_YOUR INSTRUCTIONS_:
Images excluded, repeat each entry below exactly.

_DATA LISTING_:
§
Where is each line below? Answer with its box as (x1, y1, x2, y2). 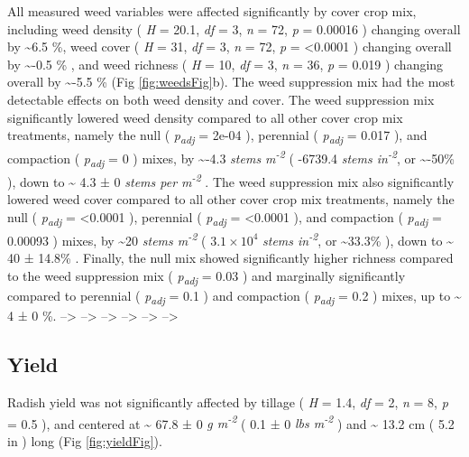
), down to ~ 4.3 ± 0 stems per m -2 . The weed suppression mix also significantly (7, 170, 455, 191)
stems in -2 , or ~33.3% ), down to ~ (262, 228, 454, 249)
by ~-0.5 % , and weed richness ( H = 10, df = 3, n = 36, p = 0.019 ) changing (7, 54, 444, 73)
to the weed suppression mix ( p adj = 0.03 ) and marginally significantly (7, 266, 406, 287)
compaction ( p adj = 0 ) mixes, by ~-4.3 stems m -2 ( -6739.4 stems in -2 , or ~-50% (7, 146, 455, 170)
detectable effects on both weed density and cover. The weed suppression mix (7, 89, 435, 108)
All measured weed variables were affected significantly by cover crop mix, (7, 2, 417, 20)
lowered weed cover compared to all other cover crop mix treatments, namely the (7, 190, 455, 209)
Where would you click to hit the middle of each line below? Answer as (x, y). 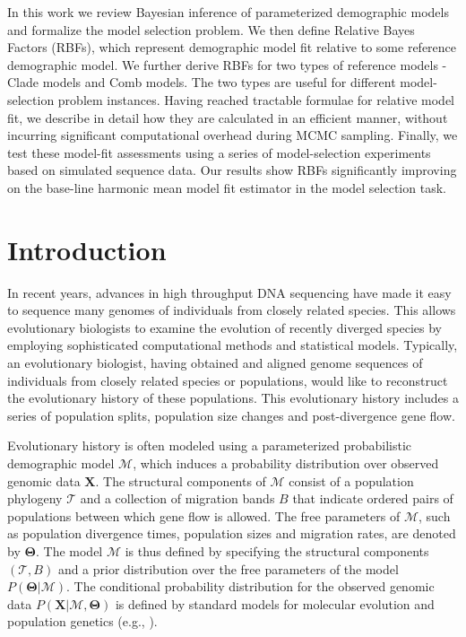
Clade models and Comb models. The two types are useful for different (202, 82)
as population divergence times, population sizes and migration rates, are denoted (232, 533)
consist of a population (351, 480)
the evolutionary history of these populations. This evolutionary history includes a (233, 398)
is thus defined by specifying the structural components (277, 550)
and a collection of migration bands (177, 498)
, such (434, 515)
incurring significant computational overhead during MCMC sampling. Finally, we (233, 135)
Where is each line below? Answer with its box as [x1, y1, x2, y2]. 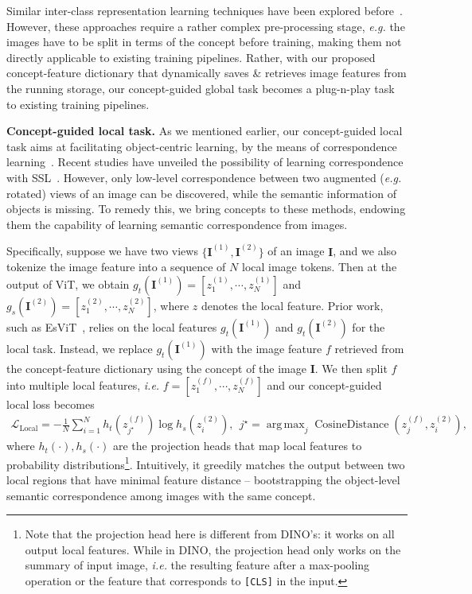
§
_RESULT OF THIS EXERCISE_:
Where is each line below? Answer with its box as (x1, y1, x2, y2). 
), down to ~ 4.3 ± 0 stems per m -2 . The weed suppression mix also significantly (7, 170, 455, 191)
stems in -2 , or ~33.3% ), down to ~ (262, 228, 454, 249)
by ~-0.5 % , and weed richness ( H = 10, df = 3, n = 36, p = 0.019 ) changing (7, 54, 444, 73)
to the weed suppression mix ( p adj = 0.03 ) and marginally significantly (7, 266, 406, 287)
compaction ( p adj = 0 ) mixes, by ~-4.3 stems m -2 ( -6739.4 stems in -2 , or ~-50% (7, 146, 455, 170)
detectable effects on both weed density and cover. The weed suppression mix (7, 89, 435, 108)
All measured weed variables were affected significantly by cover crop mix, (7, 2, 417, 20)
lowered weed cover compared to all other cover crop mix treatments, namely the (7, 190, 455, 209)
Where would you click to hit the middle of each line below? Answer as (x, y). 
Clade models and Comb models. The two types are useful for different (202, 82)
as population divergence times, population sizes and migration rates, are denoted (232, 533)
consist of a population (351, 480)
the evolutionary history of these populations. This evolutionary history includes a (233, 398)
is thus defined by specifying the structural components (277, 550)
and a collection of migration bands (177, 498)
, such (434, 515)
incurring significant computational overhead during MCMC sampling. Finally, we (233, 135)
Where is each line below? Answer with its box as [x1, y1, x2, y2]. 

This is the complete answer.